But no one listens to me, so I put it in this song
Another weird thing is that everybody already knows this to be true. We are, as a culture, so aware of the disconnect between our experience of music and the objective reality of it that we invented a new term in order to categorize art that we enjoy but simultaneously believe to be unworthy of enjoyment. A “guilty pleasure” is a piece of art that moves your body, your heart, even your soul, but which you feel you must, for some reason, distance yourself from. For various cultural reasons, there are some works that we feel must be held out at arm’s length, separate from ourselves, even as we embrace the effect the work has on us. But why? It doesn’t work like that the other way around. If you encounter a piece of art that you critically determine to be worthy of praise, yet you yourself remain unmoved by it, you don’t place in a category meant to delegitimize it as a work (or at least you’re not supposed to). In fact, sometimes people will repeatedly expose themselves to a piece of art that they know they’re supposed to like, over and over, just to see if maybe they can trigger a single pleasurable experience. This is a fool’s errand, a life-wasting exercise in masochism, and it has lead to more bad takes than any other cultural practice. We could wipe out every obnoxiously contrarian “But What If It’s Actually Bad”-style think-piece in a week’s time if we stopped fetishizing the outdated idea of an artistic cannon. We’re never going to do this, of course, but it’s worth remembering that we could if we wanted to.
They tell me think with my head,
Not that thing in my chest
They got their hands on my neck this time
Drew Taggart, ever the poet, claims that “This Feeling” is about “being yourself and not giving a fuck what people think about you.” In the song, this is a reference to a romantic relationship, presumably a bad one — there are a few hints in the second verse that things between this couple are not ideal, but for the most part, we don’t get many details about the relationship itself, because the relationship isn’t important.
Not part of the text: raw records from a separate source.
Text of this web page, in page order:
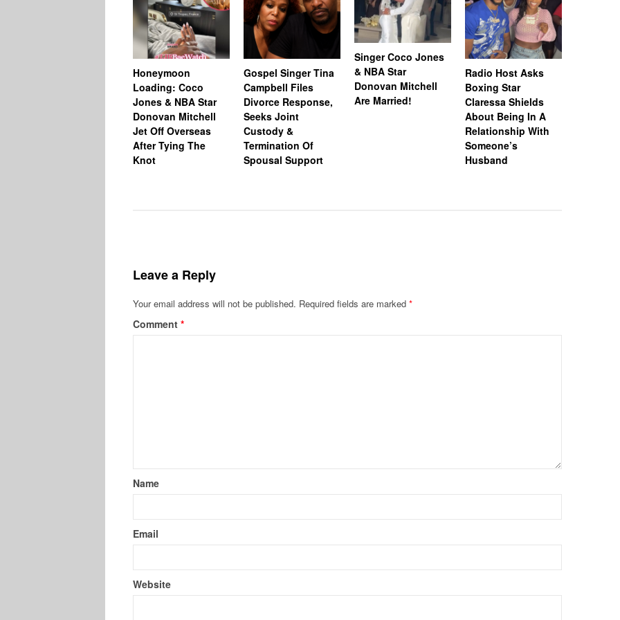
Honeymoon
Loading: Coco
Jones & NBA Star
Donovan Mitchell
Jet Off Overseas
After Tying The
Knot
Gospel Singer Tina
Campbell Files
Divorce Response,
Seeks Joint
Custody &
Termination Of
Spousal Support
Singer Coco Jones
& NBA Star
Donovan Mitchell
Are Married!
Radio Host Asks
Boxing Star
Claressa Shields
About Being In A
Relationship With
Someone’s
Husband
Leave a Reply
Your email address will not be published. Required fields are marked *
Comment *
Name
Email
Website
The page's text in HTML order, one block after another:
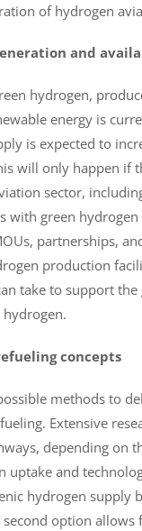
of hydrogen
and
hydrogen,
energy is
is expected to
will only happen if
sector,
with green
partnerships,
production
take to support the
concepts
methods to
Extensive
depending on
uptake and
hydrogen supply
option allows
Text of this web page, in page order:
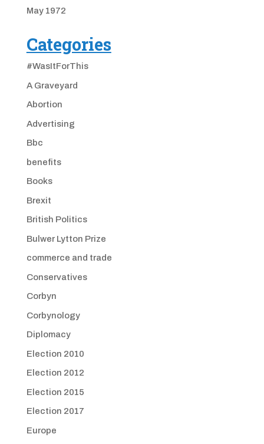
May 1972
Categories
#WasItForThis
A Graveyard
Abortion
Advertising
Bbc
benefits
Books
Brexit
British Politics
Bulwer Lytton Prize
commerce and trade
Conservatives
Corbyn
Corbynology
Diplomacy
Election 2010
Election 2012
Election 2015
Election 2017
Europe
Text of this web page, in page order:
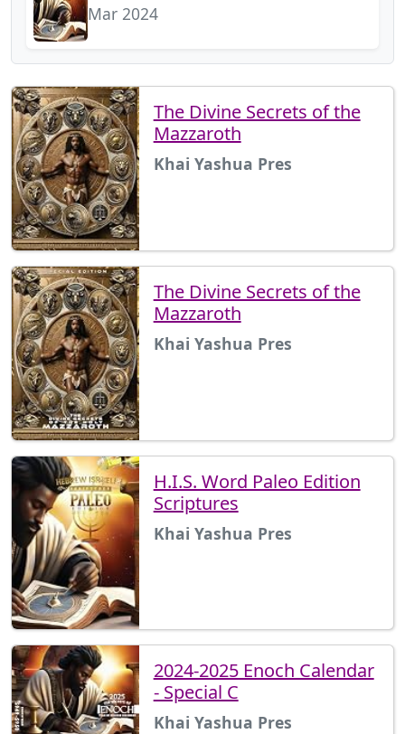
Mar 2024
The Divine Secrets of the
Mazzaroth
Khai Yashua Pres
The Divine Secrets of the
Mazzaroth
Khai Yashua Pres
H.I.S. Word Paleo Edition
Scriptures
Khai Yashua Pres
2024-2025 Enoch Calendar
- Special C
Khai Yashua Pres
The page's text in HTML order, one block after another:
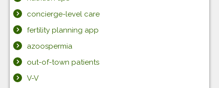
concierge-level care
fertility planning app
azoospermia
out-of-town patients
V-V
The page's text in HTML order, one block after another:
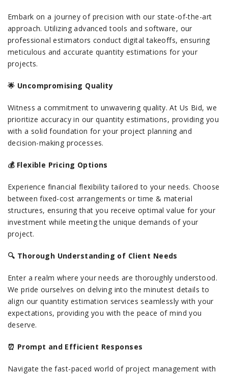
Embark on a journey of precision with our state-of-the-art
approach. Utilizing advanced tools and software, our
professional estimators conduct digital takeoffs, ensuring
meticulous and accurate quantity estimations for your
projects.
🌟 Uncompromising Quality
Witness a commitment to unwavering quality. At Us Bid, we
prioritize accuracy in our quantity estimations, providing you
with a solid foundation for your project planning and
decision-making processes.
💰 Flexible Pricing Options
Experience financial flexibility tailored to your needs. Choose
between fixed-cost arrangements or time & material
structures, ensuring that you receive optimal value for your
investment while meeting the unique demands of your
project.
🔍 Thorough Understanding of Client Needs
Enter a realm where your needs are thoroughly understood.
We pride ourselves on delving into the minutest details to
align our quantity estimation services seamlessly with your
expectations, providing you with the peace of mind you
deserve.
⏰ Prompt and Efficient Responses
Navigate the fast-paced world of project management with
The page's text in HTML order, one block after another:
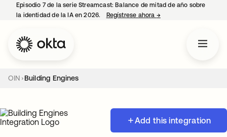
Episodio 7 de la serie Streamcast: Balance de mitad de año sobre
la identidad de la IA en 2026.
Regístrese ahora →se abre en una
OIN Building Engines
Add this integration
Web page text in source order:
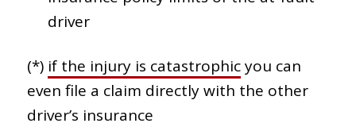
driver
(*) if the injury is catastrophicyou can
even file a claim directly with the other
driver’s insurance
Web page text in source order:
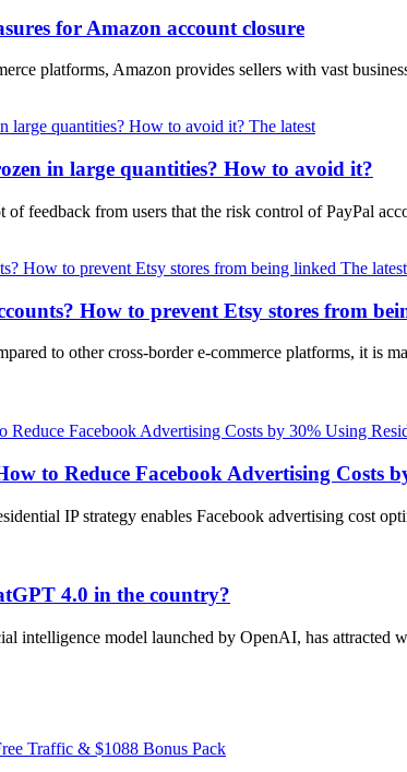
for Amazon account closure
platforms, Amazon provides sellers with vast
The latest
in large quantities? How to avoid it?
of feedback from users that the risk control of PayPal
The latest
How to prevent Etsy stores from
to other cross-border e-commerce platforms, it
to Reduce Facebook Advertising Costs
IP strategy enables Facebook advertising cost
4.0 in the country?
intelligence model launched by OpenAI, has

What’s important is that this relationship makes the narrator feel good, while everyone around them insists that they’re making a mistake. The narrator’s response to this is incredibly human and unsurprisingly combative. If you’re being made to feel guilty about something that you experience as unambiguously positive, you essentially have two choices: completely abandon any illusion of agency within your own life and admit that your every decision is controlled by outside forces, or resolve to not give a fuck. This can admittedly be a somewhat imprudent attitude to adopt when navigating the emotional minefield of a romantic relationship — it is entirely possible that a friend who has your best interests in mind can examine your situation from a different point of view and offer up valuable advice. Sometimes, people want you to think with your head because your heart is being stupid. But the same reasoning doesn’t apply to music. After all, has anyone ever been convinced, by any argument of any scope and intelligence, that their favorite band is “actually bad?” Can you imagine what you would think if someone even tried to do that? Even if it was your best friend, the person’s who opinion you value most in the world, you probably wouldn’t give a fuck. Now imagine if it was some bozo writing an online culture magazine.
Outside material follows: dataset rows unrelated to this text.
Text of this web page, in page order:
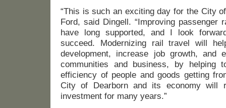
“This is such an exciting day for the City
Ford, said Dingell. “Improving passenger
have long supported, and I look
succeed. Modernizing rail travel will
development, increase job growth, and
communities and business, by helping
efficiency of people and goods getting
City of Dearborn and its economy will
investment for many years.”
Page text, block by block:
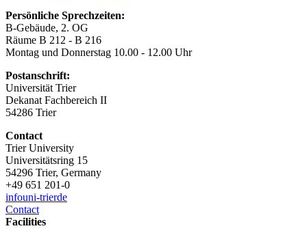
Persönliche Sprechzeiten:
B-Gebäude, 2. OG
Räume B 212 - B 216
Montag und Donnerstag 10.00 - 12.00 Uhr
Postanschrift:
Universität Trier
Dekanat Fachbereich II
54286 Trier
Contact
Trier University
Universitätsring 15
54296 Trier, Germany
+49 651 201-0
infouni-trierde
Contact
Facilities
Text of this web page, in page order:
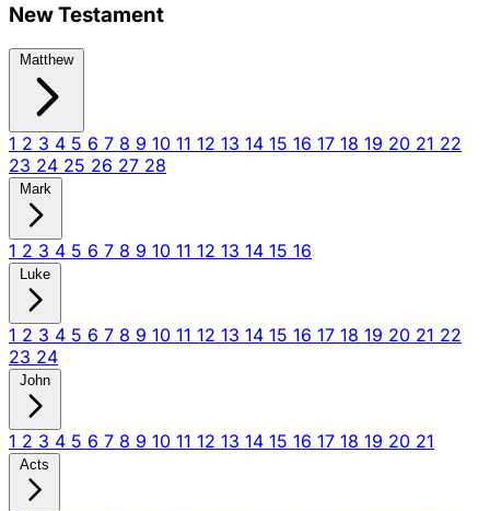
New Testament
Matthew
1 2 3 4 5 6 7 8 9 10 11 12 13 14 15 16 17 18 19 20 21 22
23 24 25 26 27 28
Mark
1 2 3 4 5 6 7 8 9 10 11 12 13 14 15 16
Luke
1 2 3 4 5 6 7 8 9 10 11 12 13 14 15 16 17 18 19 20 21 22
23 24
John
1 2 3 4 5 6 7 8 9 10 11 12 13 14 15 16 17 18 19 20 21
Acts

But you’re the one that I want,
And if that’s really so wrong
Then they don’t know what this feeling is like
“This Feeling” does not present a universally applicable maxim for living a truly fulfilled life. But it doesn’t have to do that; it’s a pop song. All it has to do is keep you entertained for about three minutes. It can be more than that, obviously. A truly exceptional pop song can stay with you for much longer, becoming so intertwined with your own personal experiences and memories that the song becomes a fixture of your life, an beacon of intense emotional power shining throughout the years to mark one single point of pure, iridescent joy. It can also be a neat thing to play at parties, or in your car. Music criticism can be interesting and even enlightening, but no amount of words will ever substitute a single experience like that. I’m not saying that we should stop talking about music altogether; again, even if that were actually a good idea, we’re never going to do it. I’m also not advocating for an anti-intellectual, gut feeling-driven philosophy or attitude, at least not when it comes to important things, like social justice or climate change. All I’m trying to say is: let’s not forget what we’re talking about here. This is a pop song. The entire chorus is the word “yeah” repeated about fifty times. It’s good and it’s fun to listen to, and if you disagree, I don’t give a fuck and I never will.